> TASK TO COMPLETE
Below are the entries to work from; restate word for word the portion that opens with the line containing "A forward contract" and closes with the line containing "for the long (353, 641)", keeping both.

★ ★ ★ ★ ★ ★ ★

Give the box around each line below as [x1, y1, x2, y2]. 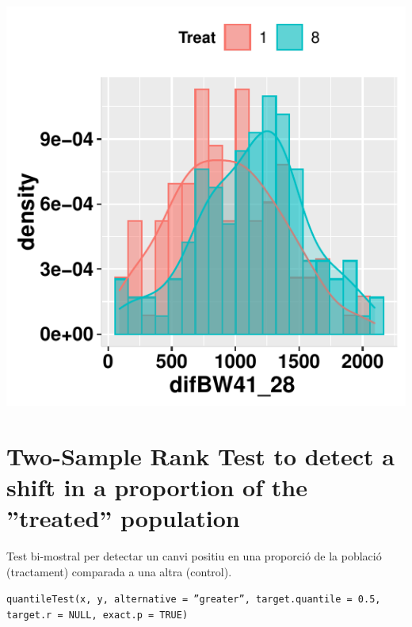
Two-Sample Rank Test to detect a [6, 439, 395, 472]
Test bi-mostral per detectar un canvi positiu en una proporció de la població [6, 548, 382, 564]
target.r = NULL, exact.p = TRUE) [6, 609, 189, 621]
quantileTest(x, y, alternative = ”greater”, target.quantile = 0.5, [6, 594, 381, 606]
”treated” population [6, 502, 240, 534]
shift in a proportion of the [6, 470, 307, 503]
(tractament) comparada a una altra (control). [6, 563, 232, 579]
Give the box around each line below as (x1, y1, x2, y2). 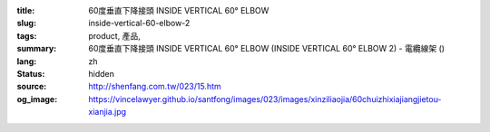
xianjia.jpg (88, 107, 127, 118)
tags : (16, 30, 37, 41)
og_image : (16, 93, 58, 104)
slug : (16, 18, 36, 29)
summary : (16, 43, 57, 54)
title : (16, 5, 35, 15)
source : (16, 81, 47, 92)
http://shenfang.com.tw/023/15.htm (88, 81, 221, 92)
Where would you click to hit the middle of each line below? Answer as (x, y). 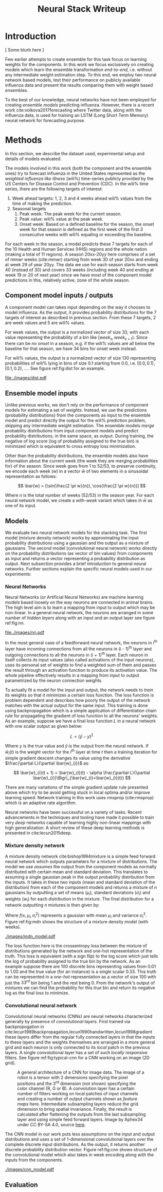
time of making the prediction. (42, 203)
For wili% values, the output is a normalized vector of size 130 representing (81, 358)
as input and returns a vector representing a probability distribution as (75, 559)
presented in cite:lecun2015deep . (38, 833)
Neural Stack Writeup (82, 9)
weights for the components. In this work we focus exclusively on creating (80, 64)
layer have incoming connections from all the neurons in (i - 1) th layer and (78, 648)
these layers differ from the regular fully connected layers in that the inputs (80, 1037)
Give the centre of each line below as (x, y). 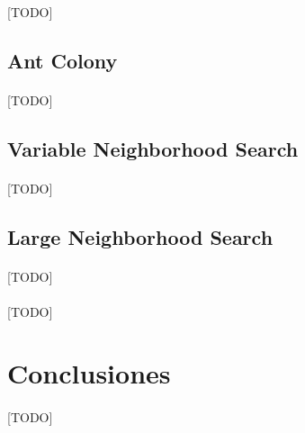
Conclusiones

★ ★ ★ ★ ★ ★ ★

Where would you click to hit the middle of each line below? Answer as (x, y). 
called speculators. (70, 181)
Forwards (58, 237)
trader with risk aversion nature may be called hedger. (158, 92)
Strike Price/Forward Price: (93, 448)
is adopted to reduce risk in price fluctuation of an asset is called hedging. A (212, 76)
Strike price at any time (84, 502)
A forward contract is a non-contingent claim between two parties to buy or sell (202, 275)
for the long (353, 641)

★ ★ ★ ★ ★ ★ ★

> ANSWER TO THIS TASK
A forward contract is a non-contingent claim between two parties to buy or sell (202, 275)
for the long (353, 641)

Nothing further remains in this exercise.